Halil Özkan

Halil Özkan

YEŞİLİ SEV, DOĞAYI KORU

YEŞİLİ SEV, DOĞAYI KORU

Hayat bulduğumuz bu doğal çevremize tabiata karşı sorumluluklarımız vardır.

İnsanoğlu yeşili sevip doğayı korumadığı müddetçe tabiatın dengesi bozulacaktır. Bundan dolayı doğa konusunda bilinçli olmamız lazım.  Çeşitli bahanelerle gereksiz yere ağaç kesilmemesi, ormanların azaltılmaması için mücadele etmemiz gerekir.

Genelde yaz aylarında çok sık karşılaştığımız vakalardan biride parkta piknik ve mangal yapmaktır. Herkesin kendi zevki buna karışamayız ama mangal yakarken dikkat etmek gerekir sağa sola zarar vermemek için orayı burayı istemeden de olsa yakmamak için.

Parklarda görüyoruz orada insanlar gelip eşi dostuyla vakit geçiriyor güzel bir davranış bu sosyal olmak iyidir ama o ortamlara bırakılan çöpler, çekirdek kabukları, oturacak alanlara ayakla basılması gibi bu davranışlar içten içe zedeliyor bizi insanlık bu olmamalı.

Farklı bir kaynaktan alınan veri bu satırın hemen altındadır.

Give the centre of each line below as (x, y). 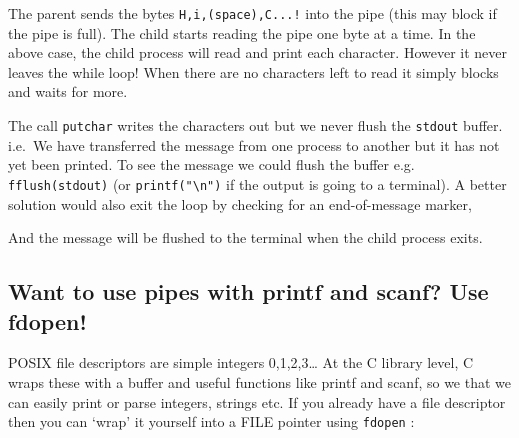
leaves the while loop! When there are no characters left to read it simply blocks (253, 71)
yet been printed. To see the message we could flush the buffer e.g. (211, 164)
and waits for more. (68, 91)
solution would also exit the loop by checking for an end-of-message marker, (240, 203)
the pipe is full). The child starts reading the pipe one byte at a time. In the (242, 32)
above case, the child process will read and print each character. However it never (257, 52)
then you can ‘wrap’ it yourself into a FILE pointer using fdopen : (211, 421)
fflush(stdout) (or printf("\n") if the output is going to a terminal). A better (257, 183)
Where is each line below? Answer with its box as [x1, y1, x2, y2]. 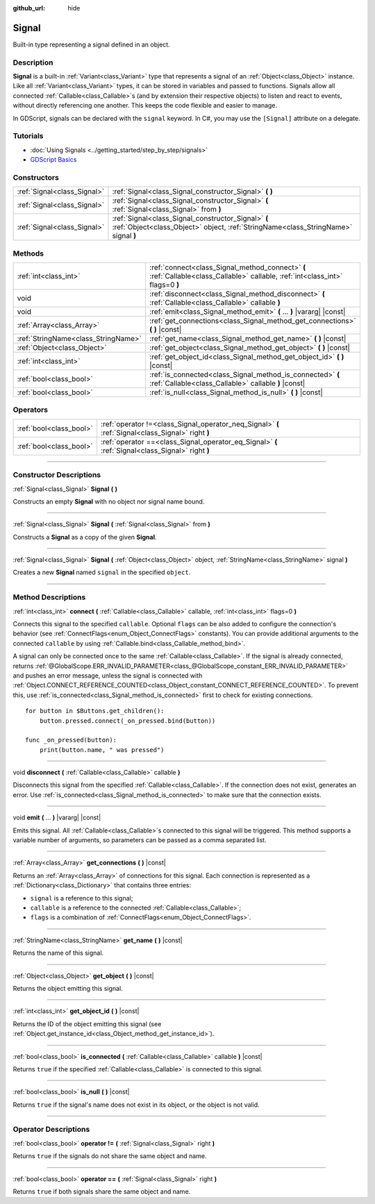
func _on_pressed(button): [25, 736, 117, 744]
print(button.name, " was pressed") [39, 746, 165, 753]
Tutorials [12, 131, 44, 141]
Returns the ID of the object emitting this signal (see [12, 1019, 162, 1028]
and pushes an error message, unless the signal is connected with [12, 671, 203, 680]
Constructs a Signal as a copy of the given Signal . [12, 533, 157, 541]
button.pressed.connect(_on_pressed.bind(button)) [39, 717, 216, 725]
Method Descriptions [12, 592, 86, 602]
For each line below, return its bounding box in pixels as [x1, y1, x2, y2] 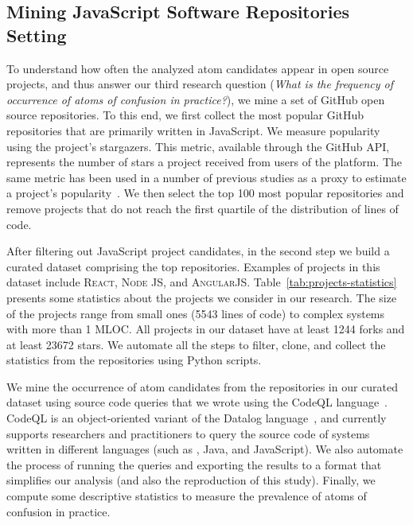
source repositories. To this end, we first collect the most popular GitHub [6, 107, 364, 123]
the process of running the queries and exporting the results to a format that [6, 456, 382, 472]
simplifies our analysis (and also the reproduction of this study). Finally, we [6, 472, 376, 488]
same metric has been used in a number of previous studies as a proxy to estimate [6, 169, 407, 185]
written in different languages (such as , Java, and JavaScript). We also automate [6, 441, 403, 457]
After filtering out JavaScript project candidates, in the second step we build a [6, 243, 390, 259]
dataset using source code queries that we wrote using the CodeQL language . [6, 394, 388, 410]
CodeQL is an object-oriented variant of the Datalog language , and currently [6, 410, 387, 426]
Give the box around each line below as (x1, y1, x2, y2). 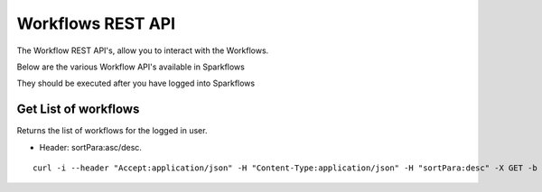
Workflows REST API (16, 14, 176, 33)
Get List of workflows (16, 102, 140, 117)
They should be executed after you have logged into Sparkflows (16, 78, 256, 89)
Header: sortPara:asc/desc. (39, 142, 142, 152)
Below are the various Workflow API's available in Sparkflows (16, 61, 246, 72)
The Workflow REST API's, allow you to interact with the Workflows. (16, 45, 269, 56)
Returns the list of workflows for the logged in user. (16, 125, 208, 136)
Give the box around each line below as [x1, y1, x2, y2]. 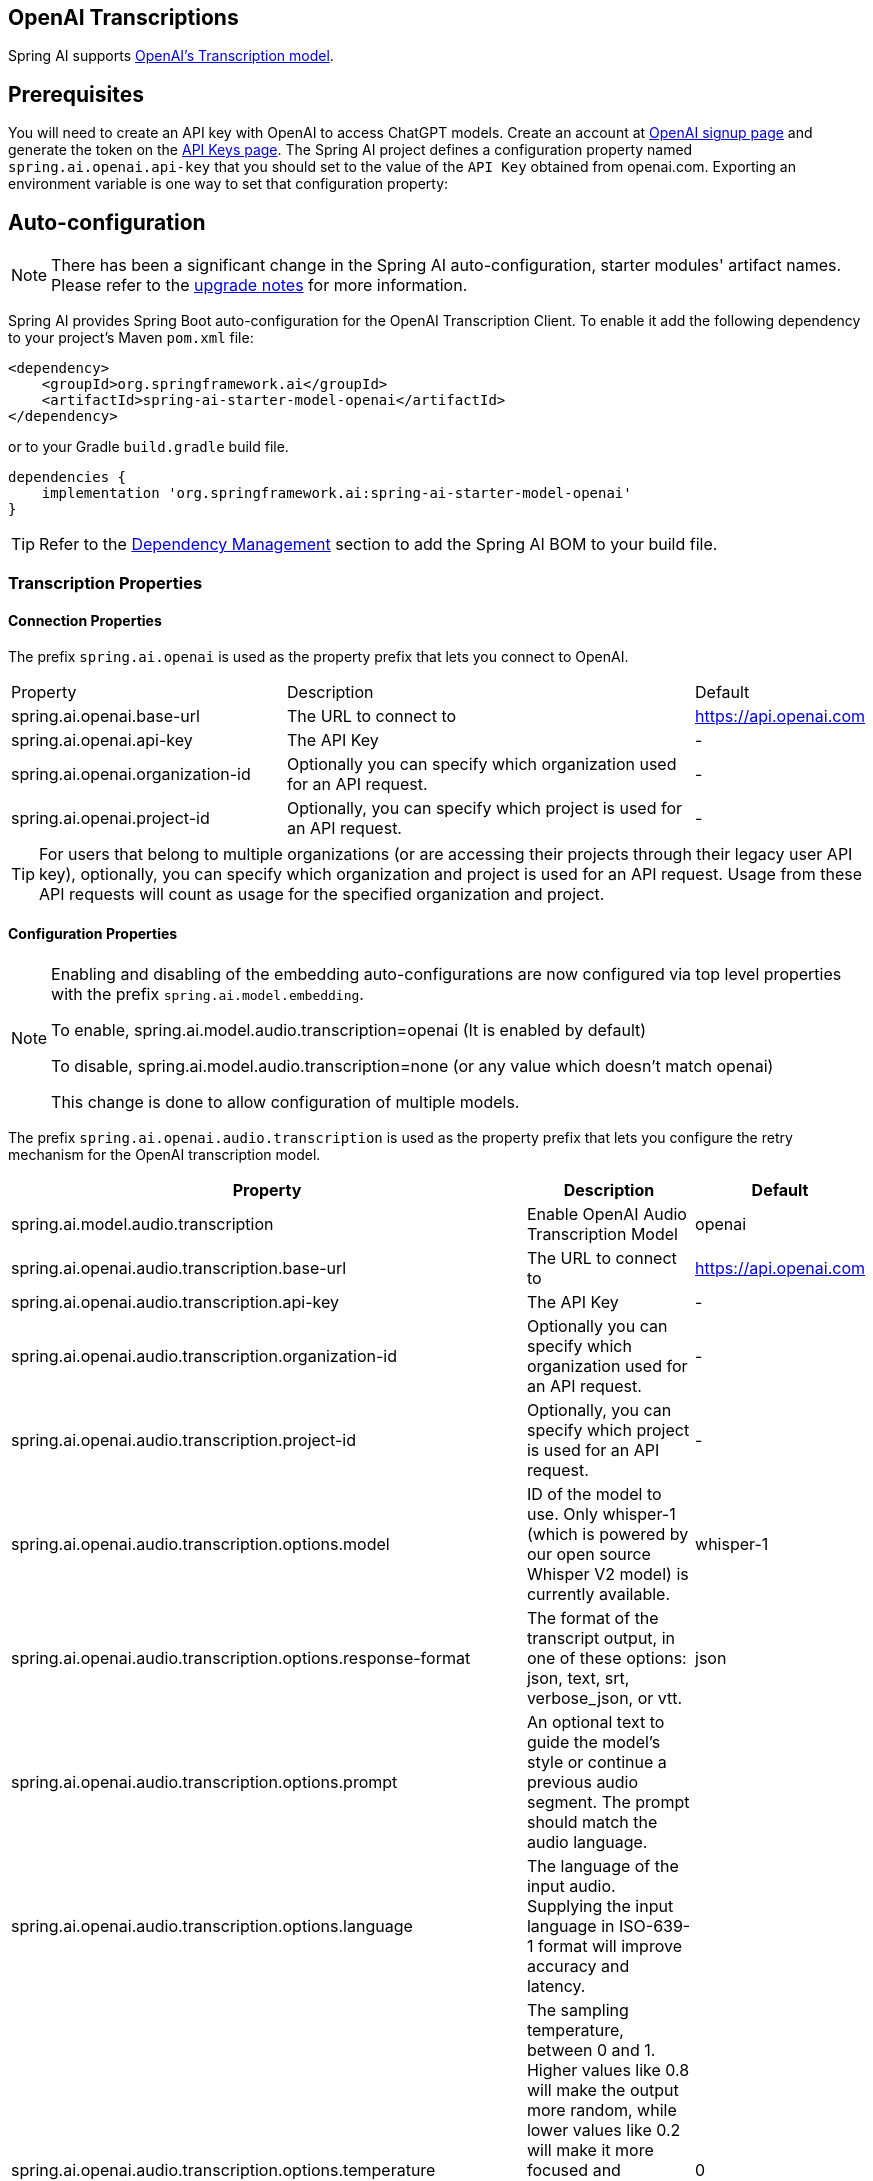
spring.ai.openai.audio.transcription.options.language [11, 1915, 413, 1936]
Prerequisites [8, 81, 144, 107]
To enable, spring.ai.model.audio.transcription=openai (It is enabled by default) [51, 1019, 647, 1040]
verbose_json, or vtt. [526, 1687, 683, 1708]
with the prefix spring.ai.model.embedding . [51, 983, 364, 1004]
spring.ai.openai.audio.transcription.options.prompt [11, 1771, 398, 1792]
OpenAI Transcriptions [8, 5, 239, 30]
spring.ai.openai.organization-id [11, 763, 251, 784]
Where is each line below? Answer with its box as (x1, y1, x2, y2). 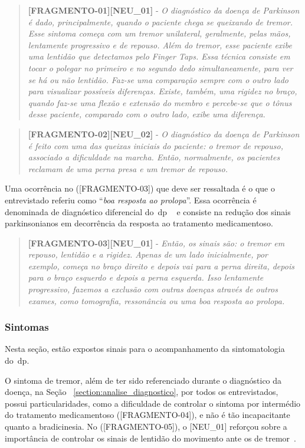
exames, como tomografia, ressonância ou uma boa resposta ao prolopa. (28, 294, 285, 307)
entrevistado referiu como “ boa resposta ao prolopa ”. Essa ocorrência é (5, 193, 257, 206)
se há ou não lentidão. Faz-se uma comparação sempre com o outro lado (28, 73, 289, 85)
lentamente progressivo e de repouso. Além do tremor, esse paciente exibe (28, 38, 292, 51)
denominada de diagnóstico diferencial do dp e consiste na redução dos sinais (5, 205, 291, 218)
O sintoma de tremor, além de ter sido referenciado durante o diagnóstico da (5, 374, 282, 386)
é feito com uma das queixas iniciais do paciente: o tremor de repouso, (28, 139, 283, 151)
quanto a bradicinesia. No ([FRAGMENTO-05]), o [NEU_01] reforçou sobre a (5, 420, 287, 433)
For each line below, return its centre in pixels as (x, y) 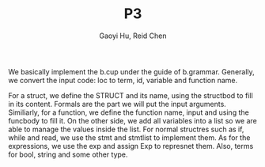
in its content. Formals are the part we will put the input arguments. (117, 104)
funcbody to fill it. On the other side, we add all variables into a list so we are (132, 120)
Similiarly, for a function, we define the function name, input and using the (129, 112)
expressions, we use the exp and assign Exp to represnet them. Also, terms (131, 146)
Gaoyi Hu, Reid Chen (133, 36)
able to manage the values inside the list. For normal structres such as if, (126, 129)
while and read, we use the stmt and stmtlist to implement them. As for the (129, 137)
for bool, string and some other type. (68, 154)
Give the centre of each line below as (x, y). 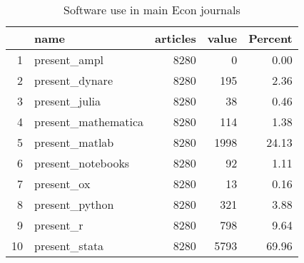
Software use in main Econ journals (152, 10)
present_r (59, 225)
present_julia (68, 101)
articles (176, 38)
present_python (74, 204)
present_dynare (74, 80)
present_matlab (74, 142)
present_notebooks (82, 163)
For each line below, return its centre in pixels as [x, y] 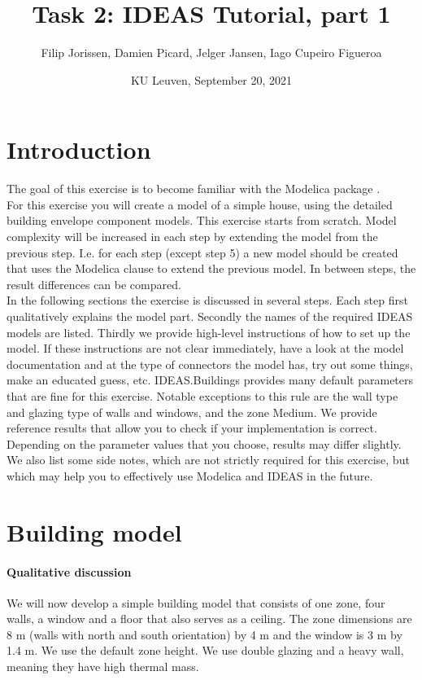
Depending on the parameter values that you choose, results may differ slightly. [204, 443]
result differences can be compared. [94, 284]
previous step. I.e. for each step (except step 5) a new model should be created [202, 252]
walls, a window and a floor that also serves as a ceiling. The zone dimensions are [209, 619]
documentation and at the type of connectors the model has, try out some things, [210, 364]
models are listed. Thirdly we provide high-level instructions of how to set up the [209, 332]
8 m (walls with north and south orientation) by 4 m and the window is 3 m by [204, 634]
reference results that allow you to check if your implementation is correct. [192, 428]
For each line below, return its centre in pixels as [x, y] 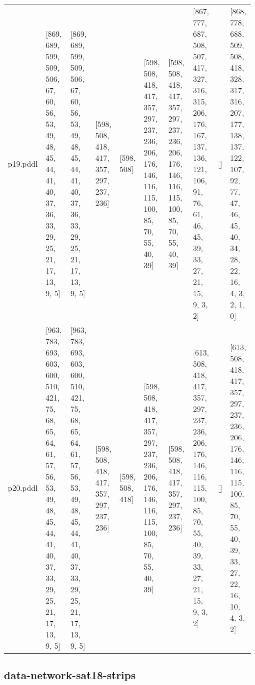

Arkadaş orayı kullanıyorsan çöpünü de bir zahmet çöpe at. Çevreyi kirletme bunun zararı sadece sana değil tüm çevreye. Orayı temizlemek için çalışan işçilerin maaşı kullanılan malzemeler senin benim cebimden çıkıyor neticede.

Ne kadar müdahale ettikçe doğaya bir o kadar da zarar veriyoruz aslında. Gereğinden fazla müdahale söz konusu olduğu zaman çeşitli canlı çeşitleri azalmış hatta bazı nesiller tamamen tükenmiştir.

Daha fazla vebale girmemek için bize yaşama kolaylığı sağlayan doğaya karşı hoyratça değil de sevecen davranmamız lazım.

Tarım konusunda ise tarlaya çok fazla kimyasal ilaç katılmamalı neticede ürün daha iyi olsun derken toprağın yapısına zarar verilmemelidir.

Ürün verimini arttırmak için kimyasalları rasgele bilmeden kullanılması verimli alanlara zarar vermekte ve bu tabiatın dengesini ciddi anlamda bozuyor.

Bize düşen ise biraz daha dikkat ve bilinç.

Yaşadığımız bu olayların doğaya verdiği zararın boyutu çoktur. Bu olumsuz durumdan tüm canlılar etkilenir. Yaşam şartlarımızın kötüleşmemesi için yeşili sevip doğayı korumamız gerekir, aksi takdirde yine zararlı biz çıkarız.